English actor and model (born 1974)

Noah Cornelius Marmaduke Huntley (born 7 September 1974) is an English actor and model. He has appeared in films such as 28 Days Later (2002), The Chronicles of Narnia: The Lion, the Witch and the Wardrobe (2005), Snow White and the Huntsman (2012) and Dracula Untold (2014).

==Early life==
Huntley was born in Wiston, West Sussex, the son of Karen and Graham Huntley. He grew up as one of eight on a Sussex farm. He was educated at Windlesham House School in Pulborough, Sussex, Our Lady of Sion School in Worthing, at Leighton Park School in Berkshire, and Collyer's VI Form College in Horsham, Sussex.

==Career==
His early acting career included roles in Birds of a Feather, he also played Luke McAllister from 1993 to 1995 in the British soap opera Emmerdale. He went on to star alongside Dominic West and Josh Lucas in True Blue and alongside Laurence Fishburne and Sam Neill in Event Horizon.

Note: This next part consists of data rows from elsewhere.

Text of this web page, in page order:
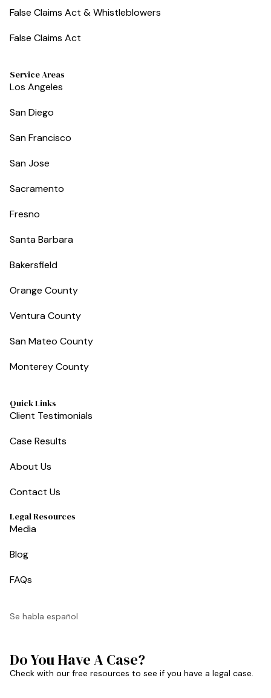
False Claims Act & Whistleblowers
False Claims Act
Service Areas
Los Angeles
San Diego
San Francisco
San Jose
Sacramento
Fresno
Santa Barbara
Bakersfield
Orange County
Ventura County
San Mateo County
Monterey County
Quick Links
Client Testimonials
Case Results
About Us
Contact Us
Legal Resources
Media
Blog
FAQs
Se habla español
Do You Have A Case?
Check with our free resources to see if you have a legal case.
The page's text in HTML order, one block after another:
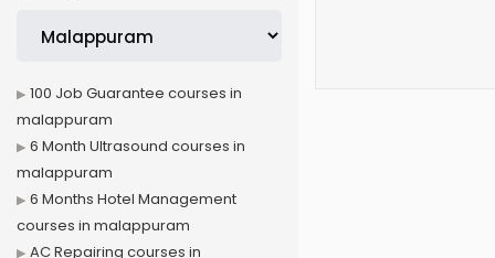
100 Job Guarantee courses in
malappuram
6 Month Ultrasound courses in
malappuram
6 Months Hotel Management
courses in malappuram
AC Repairing courses in
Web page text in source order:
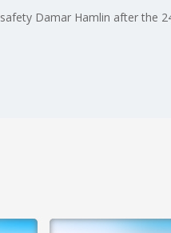
Damar Hamlin after the
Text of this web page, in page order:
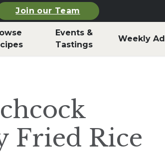
Join our Team
Events &
Tastings
Weekly Ad
Fried Rice
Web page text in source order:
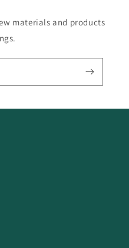
materials and products
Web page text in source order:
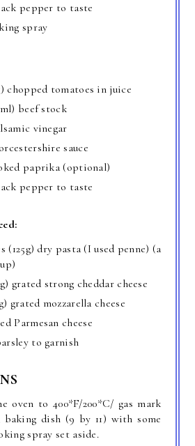
pepper to taste
spray
chopped tomatoes in juice
beef stock
vinegar
sauce
paprika (optional)
pepper to taste
(125g) dry pasta (I used penne) (a
grated strong cheddar cheese
grated mozzarella cheese
Parmesan cheese
to garnish
oven to 400*F/200*C/ gas mark
baking dish (9 by 11) with some
spray set aside.
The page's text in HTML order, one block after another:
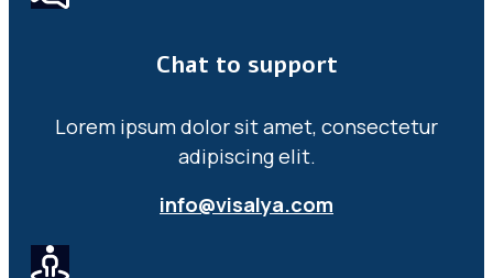
Chat to support
Lorem ipsum dolor sit amet, consectetur
adipiscing elit.
info@visalya.com
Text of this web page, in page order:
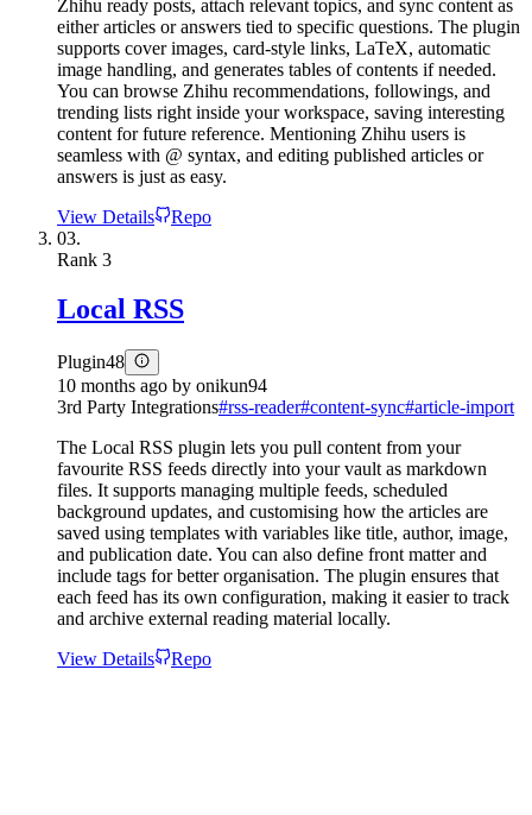
Zhihu ready posts, attach relevant topics, and sync content as
either articles or answers tied to specific questions. The plugin
supports cover images, card-style links, LaTeX, automatic
image handling, and generates tables of contents if needed.
You can browse Zhihu recommendations, followings, and
trending lists right inside your workspace, saving interesting
content for future reference. Mentioning Zhihu users is
seamless with @ syntax, and editing published articles or
answers is just as easy.
View Details
Repo
03.
Rank 3
Local RSS
Plugin48
10 months ago by onikun94
3rd Party Integrations#rss-reader#content-sync#article-import
The Local RSS plugin lets you pull content from your
favourite RSS feeds directly into your vault as markdown
files. It supports managing multiple feeds, scheduled
background updates, and customising how the articles are
saved using templates with variables like title, author, image,
and publication date. You can also define front matter and
include tags for better organisation. The plugin ensures that
each feed has its own configuration, making it easier to track
and archive external reading material locally.
View Details
Repo
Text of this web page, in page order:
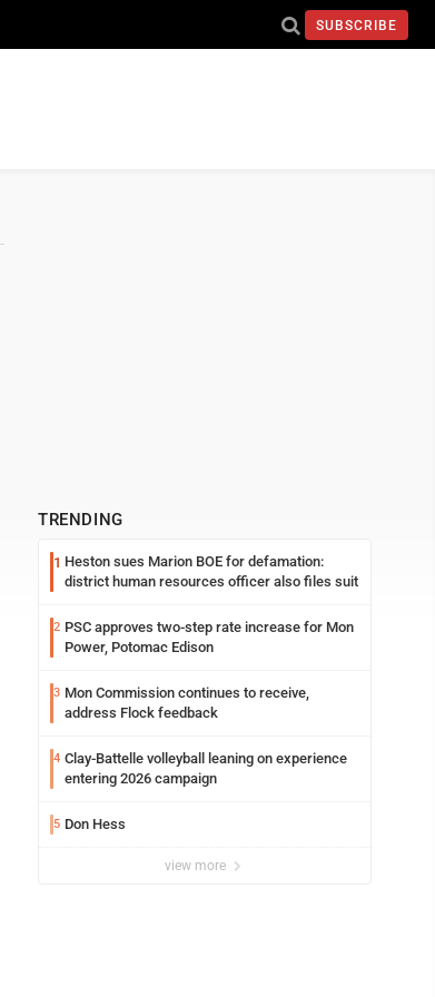
SUBSCRIBE
TRENDING
1 Heston sues Marion BOE for defamation:
district human resources officer also files suit
2 PSC approves two-step rate increase for Mon
Power, Potomac Edison
3 Mon Commission continues to receive,
address Flock feedback
4 Clay-Battelle volleyball leaning on experience
entering 2026 campaign
5 Don Hess
view more
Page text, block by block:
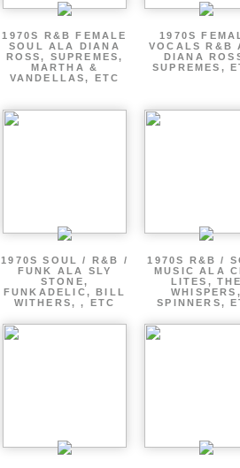
1970S R&B FEMALE
SOUL ALA DIANA
ROSS, SUPREMES,
MARTHA &
VANDELLAS, ETC
1970S
VOCALS R&B
DIANA
SUPREMES,
1970S SOUL / R&B /
FUNK ALA SLY
STONE,
FUNKADELIC, BILL
WITHERS, , ETC
1970S R&B /
MUSIC ALA
LITES,
SPINNERS,
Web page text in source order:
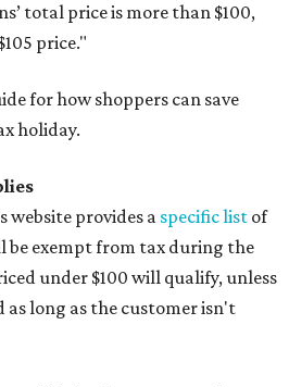
total price is more than $100,
price."
for how shoppers can save
holiday.
website provides a specific list of
be exempt from tax during the
under $100 will qualify, unless
as long as the customer isn't
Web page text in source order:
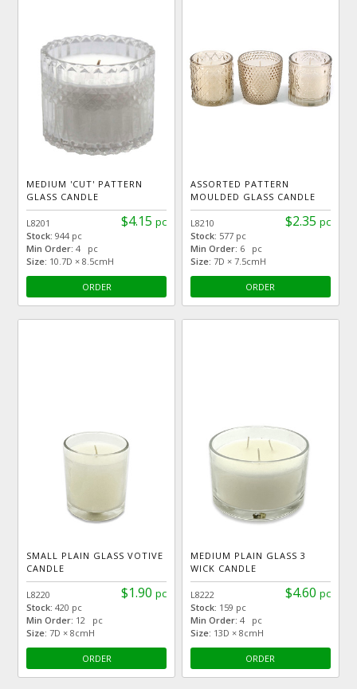
MEDIUM 'CUT' PATTERN
GLASS CANDLE
$4.15 pc
L8201
Stock:944 pc
Min Order: 4 pc
Size: 10.7D × 8.5cmH
ORDER
ASSORTED PATTERN
MOULDED GLASS CANDLE
$2.35 pc
L8210
Stock: 577 pc
Min Order: 6 pc
Size: 7D × 7.5cmH
ORDER
SMALL PLAIN GLASS VOTIVE
CANDLE
$1.90 pc
L8220
Stock:420 pc
Min Order: 12 pc
Size: 7D × 8cmH
ORDER
MEDIUM PLAIN GLASS 3
WICK CANDLE
$4.60 pc
L8222
Stock: 159 pc
Min Order: 4 pc
Size: 13D × 8cmH
ORDER
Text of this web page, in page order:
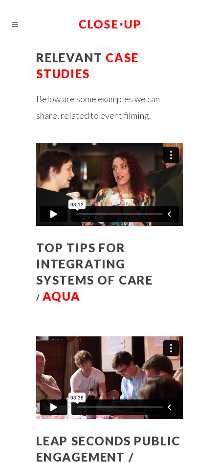
RELEVANT CASE
STUDIES
Below are some examples we can
share, related to event filming.
TOP TIPS FOR
INTEGRATING
SYSTEMS OF CARE
/ AQUA
LEAP SECONDS PUBLIC
ENGAGEMENT /

He then returned to TV, playing Harchester United Captain, Michael Dillon in the football drama Dream Team. In 2002, he starred in Danny Boyle's 28 Days Later alongside Cillian Murphy and Naomie Harris. He played Will Curtis in Holby City for the 2004–05 season and then went on to appear in numerous other feature films, including Snow White and the Huntsman in 2012 and Dracula Untold in 2015. In 2015 he also played the lover of Elizabeth Hurley's character in a multi-episode arc of the E! original series The Royals. Huntley has been filming a pilot in Northern Ireland of The Pardoner's Tale, and since 2019 he has been working as a series regular on the CW science fiction series Pandora, playing Professor Donovan Osborn.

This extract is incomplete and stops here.